Inspired by LuaJIT’s compact IR format, each instruction is a fixed-size struct:
type SSAInst struct {
Op SSAOp // operation (ADD_INT, GUARD_INT, LOAD_FIELD, ...)
Type SSAType // result type (Int, Float, Table, Unknown)
Arg1 SSARef // first operand (reference to another SSA value)
Arg2 SSARef // second operand
Slot int16 // VM register slot (for loads/stores)
AuxInt int64 // auxiliary integer constant
AuxPtr unsafe.Pointer // auxiliary pointer (table, string, etc.)
}
SSA references are indices into the instruction array.

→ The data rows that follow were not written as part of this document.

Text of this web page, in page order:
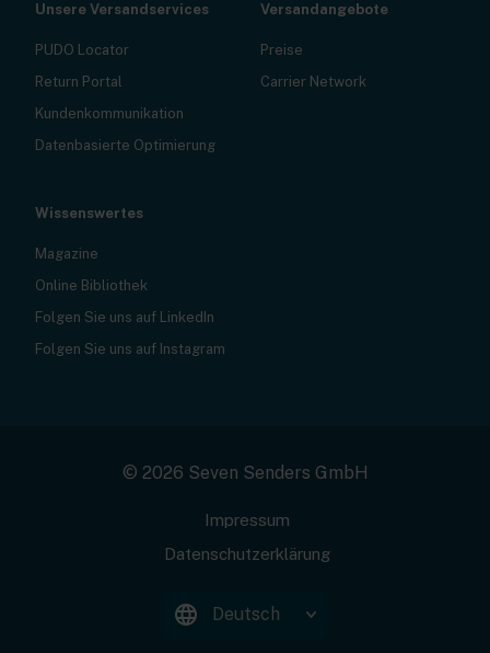
Unsere Versandservices
PUDO Locator
Return Portal
Kundenkommunikation
Datenbasierte Optimierung
Versandangebote
Preise
Carrier Network
Wissenswertes
Magazine
Online Bibliothek
Folgen Sie uns auf LinkedIn
Folgen Sie uns auf Instagram
© 2026 Seven Senders GmbH
Impressum
Datenschutzerklärung
Deutsch
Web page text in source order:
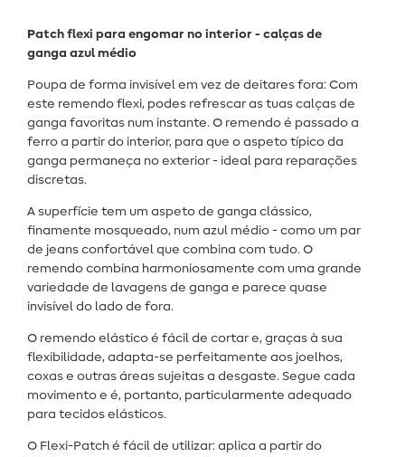
Patch flexi para engomar no interior - calças de
ganga azul médio
Poupa de forma invisível em vez de deitares fora: Com
este remendo flexi, podes refrescar as tuas calças de
ganga favoritas num instante. O remendo é passado a
ferro a partir do interior, para que o aspeto típico da
ganga permaneça no exterior - ideal para reparações
discretas.
A superfície tem um aspeto de ganga clássico,
finamente mosqueado, num azul médio - como um par
de jeans confortável que combina com tudo. O
remendo combina harmoniosamente com uma grande
variedade de lavagens de ganga e parece quase
invisível do lado de fora.
O remendo elástico é fácil de cortar e, graças à sua
flexibilidade, adapta-se perfeitamente aos joelhos,
coxas e outras áreas sujeitas a desgaste. Segue cada
movimento e é, portanto, particularmente adequado
para tecidos elásticos.
O Flexi-Patch é fácil de utilizar: aplica a partir do
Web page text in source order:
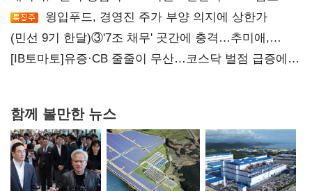
윙입푸드, 경영진 주가 부양 의지에 상한가
(민선 9기 한달)③'7조 채무' 곳간에 충격…추미애,
20년만에 '비상재정' 선언 승부수
[IB토마토]유증·CB 줄줄이 무산…코스닥 벌점 급증에
함께 볼만한 뉴스
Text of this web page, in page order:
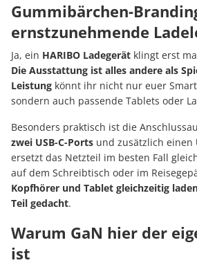
Gummibärchen-
ernstzunehmende
Ja, ein HARIBO Ladegerät klingt erst
Die Ausstattung ist alles andere als
Leistung könnt ihr nicht nur euer
sondern auch passende Tablets oder
Besonders praktisch ist die
zwei USB-C-Ports und zusätzlich einen
ersetzt das Netzteil im besten Fall
auf dem Schreibtisch oder im
Kopfhörer und Tablet gleichzeitig
Teil gedacht.
Warum GaN hier der
ist
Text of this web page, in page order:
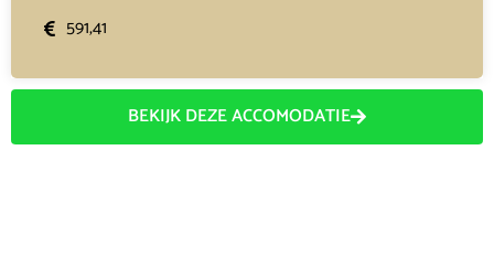
591,41
BEKIJK DEZE ACCOMODATIE
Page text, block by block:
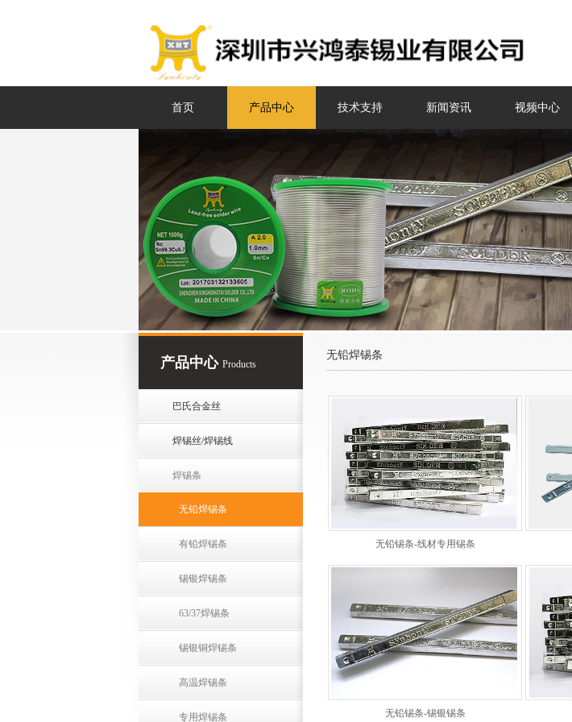
首页 产品中心 技术支持 新闻资讯 视频中心
产品中心 Products
巴氏合金丝
焊锡丝/焊锡线
焊锡条
无铅焊锡条
有铅焊锡条
锡银焊锡条
63/37焊锡条
锡银铜焊锡条
高温焊锡条
专用焊锡条
无铅焊锡条
无铅锡条-线材专用锡条
无铅锡条-锡银锡条

Constants are negative indices (growing downward, LuaJIT style).
type SSAType uint8
const (
TypeUnknown SSAType = iota // runtime type check needed
TypeInt // known int64, can be unboxed in ARM64 register
TypeFloat // known float64, can be in SIMD register
TypeBool
TypeNil
TypeTable // known *Table pointer
TypeString // known string
)
When the type is known at compile time (e.g., TypeInt), the value can be unboxed — stored as a raw int64 in an ARM64 register, not as a 32-byte Value in memory.

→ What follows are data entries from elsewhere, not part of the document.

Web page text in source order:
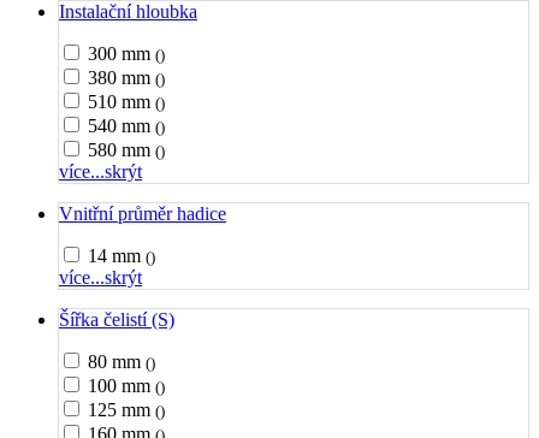
Instalační hloubka
300 mm ()
380 mm ()
510 mm ()
540 mm ()
580 mm ()
více...skrýt
Vnitřní průměr hadice
14 mm ()
více...skrýt
Šířka čelistí (S)
80 mm ()
100 mm ()
125 mm ()
160 mm
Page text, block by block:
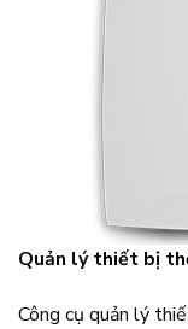
Quản lý thiết bị
Công cụ quản lý
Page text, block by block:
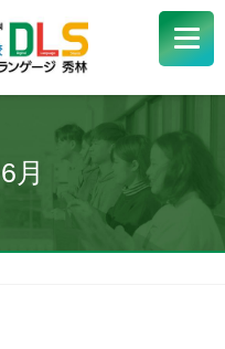
+
+
ト
月
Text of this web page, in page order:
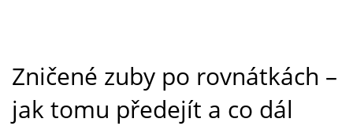
Zničené zuby po rovnátkách –
jak tomu předejít a co dál
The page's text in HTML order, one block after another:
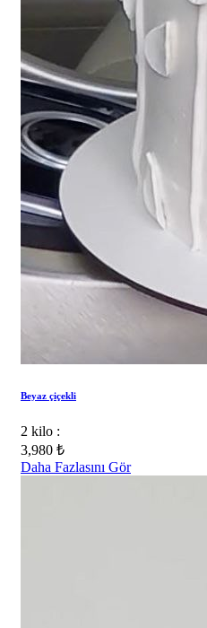
Beyaz çiçekli
2 kilo :
3,980 ₺
Daha Fazlasını Gör
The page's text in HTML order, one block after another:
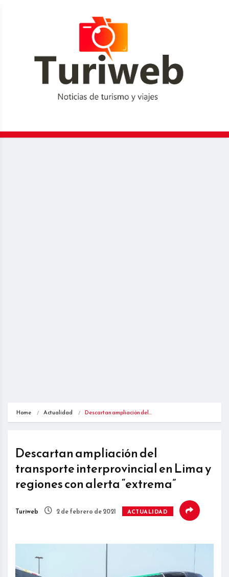
Home Actualidad Descartan ampliación del…
Descartan ampliación del
transporte interprovincial en Lima y
regiones con alerta “extrema”
Turiweb 2 de febrero de 2021 ACTUALIDAD
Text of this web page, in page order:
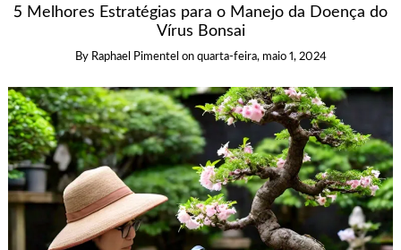
5 Melhores Estratégias para o Manejo da Doença do
Vírus Bonsai
By Raphael Pimentel on quarta-feira, maio 1, 2024
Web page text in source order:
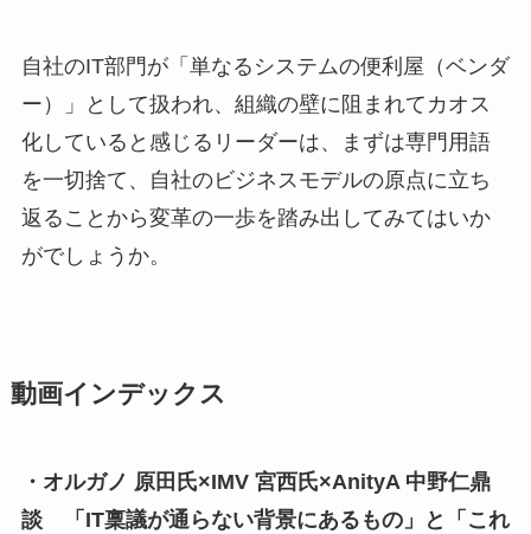
自社のIT部門が「単なるシステムの便利屋（ベンダ
ー）」として扱われ、組織の壁に阻まれてカオス
化していると感じるリーダーは、まずは専門用語
を一切捨て、自社のビジネスモデルの原点に立ち
返ることから変革の一歩を踏み出してみてはいか
がでしょうか。
動画インデックス
・オルガノ 原田氏×IMV 宮西氏×AnityA 中野仁鼎
談 「IT稟議が通らない背景にあるもの」と「これ
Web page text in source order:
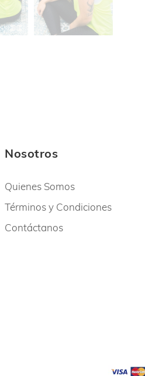
Nosotros
Quienes Somos
Términos y Condiciones
Contáctanos
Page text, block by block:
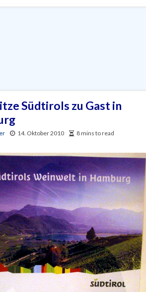
Südtirols zu Gast in
14. Oktober 2010 8 mins to read
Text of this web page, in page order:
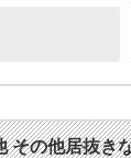
その他居抜
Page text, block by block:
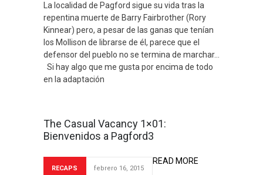
La localidad de Pagford sigue su vida tras la
repentina muerte de Barry Fairbrother (Rory
Kinnear) pero, a pesar de las ganas que tenían
los Mollison de librarse de él, parece que el
defensor del pueblo no se termina de marchar…
Si hay algo que me gusta por encima de todo
en la adaptación
The Casual Vacancy 1×01:
Bienvenidos a Pagford3
RECAPS febrero 16, 2015
READ MORE
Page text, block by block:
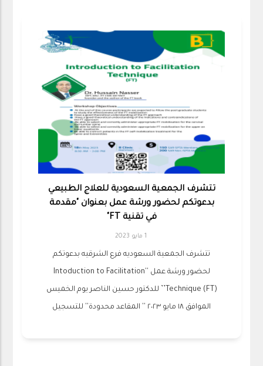
تتشرف الجمعية السعودية للعلاج الطبيعي
بدعوتكم لحضور ورشة عمل بعنوان "مقدمة
في تقنية FT"
1 مايو 2023
تتشرف الجمعية السعوديه فرع الشرقيه بدعوتكم
لحضور ورشة عمل ‏''Intoduction to Facilitation
Technique (FT)’’ ‏للدكتور حسين الناصر يوم الخميس
الموافق ١٨ مايو ٢٠٢٣ ‏'' المقاعد محدودة'' للتسجيل
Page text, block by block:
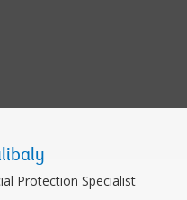
Protection Specialist
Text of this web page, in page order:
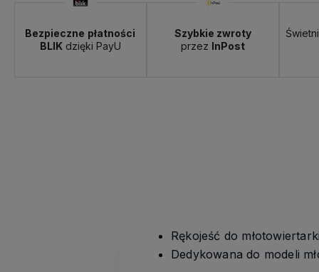
Bezpieczne płatności
BLIKdzięki PayU
Szybkie zwroty
przez InPost
Rękojeść do
Dedykowana do modeli
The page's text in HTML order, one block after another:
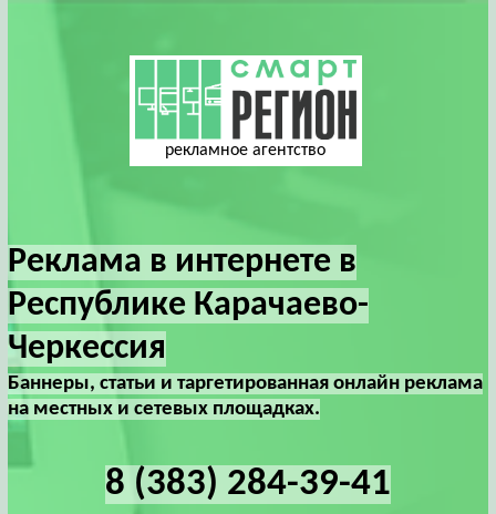
рекламное агентство
Реклама в интернете в
Республике Карачаево-
Черкессия
Баннеры, статьи и таргетированная онлайн реклама
на местных и сетевых площадках.
8 (383) 284-39-41

// Guards (check assumptions, side-exit on failure)
GUARD_TYPE ref, expectedType // type check, side-exit if wrong
GUARD_NNIL ref // nil check, side-exit if nil
GUARD_NOMETA ref // metatable check, side-exit if present
// Integer arithmetic (unboxed)
ADD_INT ref, ref → int // raw int64 addition, no boxing
SUB_INT ref, ref → int
MUL_INT ref, ref → int
MOD_INT ref, ref → int
NEG_INT ref → int
// Memory access
LOAD_SLOT slot → unknown // load VM register (boxed Value)
STORE_SLOT slot, ref // store to VM register
LOAD_FIELD tableRef, keyRef → unknown // table field access
STORE_FIELD tableRef, keyRef, valRef // table field write
// Control flow
PHI ref, ref → type // merge at loop back-edge
LOOP // loop header marker
SNAPSHOT [slot→ref mapping] // state capture for side-exit
TraceIR (bytecode recording)
↓
SSA Builder (type inference + PHI insertion)
↓
SSA Optimization
├── Guard hoisting (move type checks to loop entry)
├── Constant folding
├── Dead code elimination
└── Common subexpression elimination
↓
Register Allocation (linear scan on SSA live intervals)
↓
ARM64 Code Generation (from typed SSA, not from bytecode)
Consider this GScript loop:
sum := 0
for i := 1; i <= 1000; i++ {
sum = sum + i
}
Each iteration: 2 type guards + 2 loads + 1 add + 1 store + 1 type write = ~12 instructions.
// Loop entry (execute once):
sum_0 = LOAD_SLOT 4 // load initial sum
GUARD_TYPE sum_0, Int // verify it's int
sum_unbox = UNBOX_INT sum_0 // extract raw int64
i_0 = LOAD_SLOT 3 // load initial i
GUARD_TYPE i_0, Int
i_unbox = UNBOX_INT i_0
limit = LOAD_SLOT 1
GUARD_TYPE limit, Int
limit_unbox = UNBOX_INT limit
// Loop body (repeated):
LOOP:
sum_phi = PHI(sum_unbox, sum_next) : Int
i_phi = PHI(i_unbox, i_next) : Int
sum_next = ADD_INT sum_phi, i_phi // one instruction!
i_next = ADD_INT i_phi, 1
CMP i_next, limit_unbox
BLE LOOP
// Loop exit:
STORE_SLOT 4, BOX_INT(sum_phi) // box result back to Value
The loop body compiles to 3 ARM64 instructions: ADD + ADD + CMP/BLE. That’s 4x fewer than the current approach.
ADD_INT const, const → constFull benchmark suite comparing baseline (pre-optimization) vs optimized (all optimizations + SSA IR):
| Benchmark | Baseline | Optimized | Speedup |
|---|---|---|---|
| sieve(1M×3) | 2.502s | 0.182s | ×13.7 |
| nbody(500K) | 9.572s | 3.054s | ×3.13 |
| mandelbrot(1000) | 4.782s | 2.106s | ×2.27 |
| spectral_norm(500) | 2.057s | 0.905s | ×2.27 |
| matmul(300) | 2.945s | 1.341s | ×2.20 |
| chess d=5 | 6.826s | 3.772s | ×1.81 |
| chess parallel | 886K nodes | 2.01M nodes | ×2.27 |
| fib(35) | 0.078s | 0.082s | ~1x |
The sieve benchmark shows 13.7x speedup — the sparse array optimization converts hash map lookups to direct array indexing for integer keys < 1024. This is a pure interpreter optimization, not JIT.
The SSA IR infrastructure is in place with type inference, guard hoisting, and dead code elimination. The SSA codegen produces unboxed integer arithmetic (raw ADD/SUB/MUL on ARM64 registers) for simple integer loops. For complex loops with table access, the existing TraceIR codegen is used as fallback.